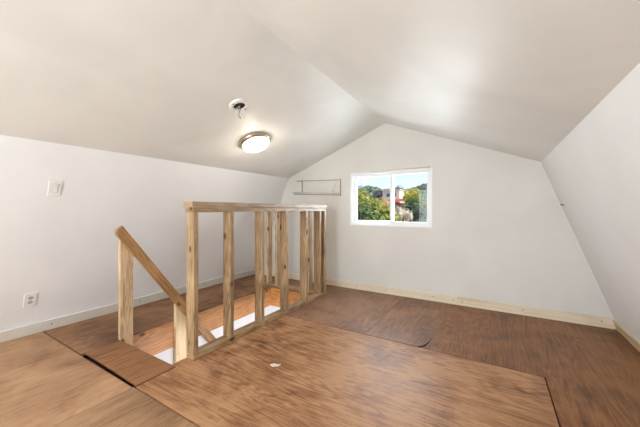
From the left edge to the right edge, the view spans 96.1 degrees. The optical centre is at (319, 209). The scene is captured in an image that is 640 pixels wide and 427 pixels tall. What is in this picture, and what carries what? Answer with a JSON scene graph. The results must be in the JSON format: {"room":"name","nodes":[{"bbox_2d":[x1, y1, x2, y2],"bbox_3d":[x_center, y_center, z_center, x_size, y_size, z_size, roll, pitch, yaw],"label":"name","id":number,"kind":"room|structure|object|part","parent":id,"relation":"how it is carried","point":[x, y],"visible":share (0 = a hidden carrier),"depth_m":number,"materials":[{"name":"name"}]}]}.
{"room":"attic room","nodes":[
{"label":"attic room","id":0,"kind":"room"},
{"bbox_2d":[0,135,288,331],"bbox_3d":[-2.369,0.436,2.295,0.819,1.927,5.877,0,0,31],"label":"wall","id":1,"kind":"structure","parent":0,"point":[63,248],"depth_m":2.65,"materials":[{"name":"paint"}]},
{"bbox_2d":[23,292,37,307],"bbox_3d":[-2.449,0.763,2.430,0.057,0.121,0.082,0,0,31],"label":"wall outlet","id":2,"kind":"object","parent":1,"relation":"attached to","point":[30,299],"visible":1,"depth_m":2.42,"materials":[{"name":"white plastic"}]},
{"bbox_2d":[47,179,62,195],"bbox_3d":[-2.078,-0.171,2.253,0.059,0.125,0.080,0,0,31],"label":"light switch","id":3,"kind":"object","parent":1,"relation":"attached to","point":[54,187],"visible":1,"depth_m":2.25,"materials":[{"name":"white plastic"}]},
{"bbox_2d":[0,269,254,342],"bbox_3d":[-2.595,1.050,2.419,0.062,0.100,5.856,0,0,31],"label":"baseboard","id":4,"kind":"structure","parent":1,"relation":"attached to","point":[30,329],"depth_m":2.85,"materials":[{"name":"white paint"}]},
{"bbox_2d":[109,305,279,369],"bbox_3d":[-1.417,2.487,3.063,0.115,2.226,3.577,0,0,31],"label":"wall","id":5,"kind":"structure","parent":0,"point":[167,356],"depth_m":3.34,"materials":[{"name":"paint"}]},
{"bbox_2d":[133,288,270,355],"bbox_3d":[-1.219,1.245,3.307,0.038,0.254,1.998,0,0,31],"label":"joist","id":6,"kind":"object","parent":5,"relation":"on","point":[157,340],"visible":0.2,"depth_m":3.14,"materials":[{"name":"brown wood"}]},
{"bbox_3d":[-1.397,1.245,2.224,0.854,0.254,0.038,0,0,31],"label":"joist","id":7,"kind":"object","parent":5,"relation":"on","visible":0},
{"bbox_2d":[86,341,174,386],"bbox_3d":[-1.406,1.107,2.104,0.760,0.018,0.253,0,0,31],"label":"board","id":8,"kind":"object","parent":7,"relation":"on","point":[134,365],"visible":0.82,"depth_m":2.06,"materials":[{"name":"brown wood"}]},
{"bbox_2d":[0,0,639,177],"bbox_3d":[-0.642,-0.886,1.251,3.417,0.803,5.877,0,0,31],"label":"ceiling","id":9,"kind":"structure","parent":0,"point":[159,79],"depth_m":1.71,"materials":[{"name":"paint"}]},
{"bbox_2d":[229,99,248,117],"bbox_3d":[-0.684,-0.842,2.431,0.160,0.149,0.172,0,0,40],"label":"junction box","id":10,"kind":"object","parent":9,"relation":"attached to","point":[237,105],"visible":1,"depth_m":2.42,"materials":[{"name":"white plastic"}]},
{"bbox_2d":[239,132,270,152],"bbox_3d":[-0.697,-0.714,3.092,0.330,0.184,0.350,0,0,14],"label":"ceiling light","id":11,"kind":"object","parent":9,"relation":"attached to","point":[254,142],"visible":1,"depth_m":2.99,"materials":[{"name":"white glass"}]},
{"bbox_3d":[-0.679,-0.679,3.081,0.292,0.074,0.292,-25,-13,29],"label":"lamp shade","id":12,"kind":"part","parent":11,"relation":"part of","materials":[{"name":"white glass"}]},
{"bbox_2d":[0,274,639,426],"bbox_3d":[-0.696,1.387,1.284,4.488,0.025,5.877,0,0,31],"label":"floor","id":13,"kind":"structure","parent":0,"point":[273,306],"depth_m":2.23,"materials":[{"name":"wood"}]},
{"bbox_2d":[82,355,135,387],"bbox_3d":[-0.598,1.256,1.446,4.488,0.232,0.095,0,0,31],"label":"gap","id":14,"kind":"object","parent":13,"relation":"on","point":[85,356],"visible":0.02,"depth_m":2.02,"materials":[{"name":"black"}]},
{"bbox_2d":[184,201,326,359],"bbox_3d":[-0.843,0.520,3.169,0.998,1.159,1.956,0,0,31],"label":"railing","id":15,"kind":"object","parent":13,"relation":"on","point":[194,352],"visible":1,"depth_m":2.74,"materials":[{"name":"brown wood"}]},
{"bbox_3d":[-0.460,-0.040,2.936,0.101,0.038,1.952,0,0,31],"label":"cap plate","id":16,"kind":"part","parent":15,"relation":"part of","materials":[{"name":"brown wood"}]},
{"bbox_3d":[-0.460,0.001,2.939,0.087,0.038,1.936,0,0,31],"label":"plate","id":17,"kind":"part","parent":15,"relation":"part of","materials":[{"name":"brown wood"}]},
{"bbox_3d":[-0.457,1.081,2.941,0.089,0.038,1.930,0,0,31],"label":"plate","id":18,"kind":"part","parent":15,"relation":"part of","materials":[{"name":"brown wood"}]},
{"bbox_3d":[-0.402,1.081,3.993,0.901,0.037,0.089,0,0,31],"label":"plate","id":19,"kind":"part","parent":15,"relation":"part of","materials":[{"name":"brown wood"}]},
{"bbox_2d":[271,288,308,306],"bbox_3d":[-0.363,1.245,3.934,0.778,0.254,0.038,0,0,31],"label":"joist","id":20,"kind":"object","parent":13,"relation":"on","point":[275,293],"visible":0.4,"depth_m":4.05,"materials":[{"name":"brown wood"}]},
{"bbox_2d":[264,123,615,328],"bbox_3d":[0.863,0.131,3.863,4.488,2.538,0.150,0,0,31],"label":"wall","id":21,"kind":"structure","parent":0,"point":[500,231],"depth_m":3.32,"materials":[{"name":"paint"}]},
{"bbox_2d":[293,178,340,195],"bbox_3d":[-0.064,-0.330,4.301,0.841,0.260,0.049,0,0,31],"label":"rack","id":22,"kind":"object","parent":21,"relation":"attached to","point":[340,178],"visible":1,"depth_m":4.25,"materials":[{"name":"grey metal"}]},
{"bbox_3d":[-0.071,-0.254,4.299,0.831,0.052,0.016,0,0,31],"label":"hanging rod","id":23,"kind":"part","parent":22,"relation":"part of","materials":[{"name":"white metal"}]},
{"bbox_2d":[350,168,431,227],"bbox_3d":[0.917,-0.144,3.797,1.083,0.727,0.106,0,0,31],"label":"window","id":24,"kind":"structure","parent":21,"relation":"in","point":[354,177],"depth_m":3.76,"materials":[{"name":"white plastic"}]},
{"bbox_3d":[0.734,-0.144,3.935,0.570,0.667,0.030,0,0,31],"label":"sash","id":25,"kind":"part","parent":24,"relation":"part of","materials":[{"name":"white plastic"}]},
{"bbox_2d":[371,166,429,171],"bbox_3d":[1.006,-0.512,3.674,0.760,0.024,0.014,0,0,31],"label":"wire","id":26,"kind":"object","parent":24,"relation":"attached to","point":[427,166],"visible":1,"depth_m":3.66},
{"bbox_3d":[1.136,-0.144,3.651,0.497,0.667,0.030,0,0,31],"label":"sash","id":27,"kind":"part","parent":24,"relation":"part of","materials":[{"name":"white plastic"}]},
{"bbox_2d":[264,269,614,328],"bbox_3d":[0.825,1.052,3.785,4.413,0.096,0.022,0,0,31],"label":"baseboard","id":28,"kind":"structure","parent":21,"relation":"attached to","point":[598,321],"depth_m":3.19,"materials":[{"name":"beige wood"}]},
{"bbox_2d":[541,63,639,341],"bbox_3d":[1.031,0.443,0.240,0.692,1.915,5.877,0,0,31],"label":"wall","id":29,"kind":"structure","parent":0,"point":[593,172],"depth_m":1.74,"materials":[{"name":"paint"}]},
{"bbox_2d":[613,320,639,351],"bbox_3d":[1.197,1.058,0.127,0.049,0.085,5.856,0,0,31],"label":"baseboard","id":30,"kind":"structure","parent":29,"relation":"attached to","point":[627,335],"depth_m":2.37,"materials":[{"name":"beige wood"}]},
{"label":"outside","id":31,"kind":"structure","parent":0,"visible":0},
{"bbox_3d":[25.057,4.500,234.732,600.000,1.000,412.323,0,0,31],"label":"ground","id":32,"kind":"structure","parent":31,"visible":0},
{"bbox_2d":[358,186,371,203],"bbox_3d":[3.743,0.929,25.820,2.799,6.147,2.756,0,0,9],"label":"tree","id":33,"kind":"object","parent":32,"relation":"on","point":[361,194],"visible":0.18,"depth_m":25.54,"materials":[{"name":"green plant"}]},
{"bbox_2d":[358,205,372,219],"bbox_3d":[2.102,1.879,13.929,1.785,4.251,1.997,0,0,-3],"label":"tree","id":34,"kind":"object","parent":32,"relation":"on","point":[361,208],"visible":0.1,"depth_m":13.41,"materials":[{"name":"green plant"}]},
{"bbox_2d":[358,196,382,210],"bbox_3d":[3.357,1.522,19.743,2.366,4.964,1.979,0,0,31],"label":"tree","id":35,"kind":"object","parent":32,"relation":"on","point":[370,201],"visible":0.15,"depth_m":19.33,"materials":[{"name":"green plant"}]},
{"bbox_2d":[360,207,386,220],"bbox_3d":[2.348,1.938,12.573,1.291,4.132,1.625,0,0,0],"label":"tree","id":36,"kind":"object","parent":32,"relation":"on","point":[367,214],"visible":0.23,"depth_m":12.26,"materials":[{"name":"green plant"}]},
{"bbox_2d":[378,197,388,206],"bbox_3d":[4.598,1.474,22.808,2.439,5.059,2.586,0,0,31],"label":"tree","id":37,"kind":"object","parent":32,"relation":"on","point":[386,201],"visible":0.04,"depth_m":22.70,"materials":[{"name":"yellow plant"}]},
{"bbox_2d":[371,188,407,206],"bbox_3d":[11.623,0.253,46.960,5.936,7.493,8.000,0,0,31],"label":"house","id":38,"kind":"structure","parent":32,"relation":"on","point":[398,194],"depth_m":44.94,"materials":[{"name":"beige paint"}]},
{"bbox_2d":[378,205,400,221],"bbox_3d":[3.034,1.881,13.370,1.487,4.247,1.600,0,0,31],"label":"tree","id":39,"kind":"object","parent":32,"relation":"on","point":[385,211],"visible":0.19,"depth_m":12.98,"materials":[{"name":"green plant"}]},
{"bbox_2d":[394,206,412,221],"bbox_3d":[3.915,1.908,14.043,1.232,4.193,1.171,0,0,-16],"label":"tree","id":40,"kind":"object","parent":32,"relation":"on","point":[403,213],"visible":0.27,"depth_m":13.75,"materials":[{"name":"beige plant"}]},
{"bbox_2d":[401,203,419,221],"bbox_3d":[5.206,1.819,16.894,1.575,4.370,1.618,0,0,31],"label":"tree","id":41,"kind":"object","parent":32,"relation":"on","point":[411,207],"visible":0.09,"depth_m":16.57,"materials":[{"name":"green plant"}]},
{"bbox_2d":[401,194,425,209],"bbox_3d":[7.347,1.386,22.427,2.448,5.234,2.293,0,0,-21],"label":"tree","id":42,"kind":"object","parent":32,"relation":"on","point":[420,201],"visible":0.17,"depth_m":22.11,"materials":[{"name":"green plant"}]},
{"bbox_2d":[400,188,426,209],"bbox_3d":[7.951,1.048,25.555,2.749,5.911,3.361,0,0,-25],"label":"tree","id":43,"kind":"object","parent":32,"relation":"on","point":[409,193],"visible":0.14,"depth_m":25.12,"materials":[{"name":"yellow plant"}]},
{"bbox_2d":[408,205,426,221],"bbox_3d":[5.201,1.890,14.443,1.879,4.229,1.854,0,0,-27],"label":"tree","id":44,"kind":"object","parent":32,"relation":"on","point":[417,217],"visible":0.18,"depth_m":14.12,"materials":[{"name":"green plant"}]},
{"bbox_2d":[416,186,426,198],"bbox_3d":[20.483,-0.420,58.049,5.591,8.845,6.030,0,0,31],"label":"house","id":45,"kind":"structure","parent":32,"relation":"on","point":[422,192],"depth_m":56.63,"materials":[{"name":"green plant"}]},
{"bbox_2d":[419,190,426,213],"bbox_3d":[10.954,0.971,29.655,3.162,6.063,3.090,0,0,-39],"label":"tree","id":46,"kind":"object","parent":32,"relation":"on","point":[424,195],"visible":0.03,"depth_m":29.51,"materials":[{"name":"green plant"}]},
{"bbox_3d":[23.071,-10.618,231.447,320.000,29.237,200.000,0,0,31],"label":"hill","id":47,"kind":"object","parent":32,"relation":"on","visible":0},
{"bbox_2d":[361,183,426,203],"bbox_3d":[31.663,-11.106,225.632,152.436,27.817,184.140,0,0,31],"label":"hillside woods","id":48,"kind":"object","parent":47,"relation":"on","point":[369,189],"visible":0.06,"depth_m":193.99,"materials":[{"name":"green plant"}]},
{"bbox_3d":[-0.696,3.625,1.284,4.488,0.050,5.877,0,0,31],"label":"floor","id":49,"kind":"structure","parent":0,"visible":0},
{"bbox_3d":[-0.844,2.454,3.101,0.725,2.292,2.025,0,0,31],"label":"staircase","id":50,"kind":"structure","parent":49,"relation":"on","visible":0},
{"bbox_2d":[115,226,215,362],"bbox_3d":[-1.375,1.018,2.933,0.077,1.764,1.280,0,0,31],"label":"stair handrail","id":51,"kind":"object","parent":50,"relation":"attached to","point":[128,247],"visible":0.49,"depth_m":2.50,"materials":[{"name":"brown wood"}]},
{"bbox_3d":[-1.674,0.750,2.477,0.038,1.169,0.102,0,0,31],"label":"post","id":52,"kind":"part","parent":51,"relation":"part of","materials":[{"name":"brown wood"}]},
{"bbox_3d":[-1.411,1.369,2.912,0.038,1.061,0.125,0,0,31],"label":"post","id":53,"kind":"part","parent":51,"relation":"part of","materials":[{"name":"brown wood"}]}
]}

————————

[Exercise prompt] In the listing above, find each line with "post" and copy it.

[Exercise response]
{"bbox_3d":[-1.674,0.750,2.477,0.038,1.169,0.102,0,0,31],"label":"post","id":52,"kind":"part","parent":51,"relation":"part of","materials":[{"name":"brown wood"}]},
{"bbox_3d":[-1.411,1.369,2.912,0.038,1.061,0.125,0,0,31],"label":"post","id":53,"kind":"part","parent":51,"relation":"part of","materials":[{"name":"brown wood"}]}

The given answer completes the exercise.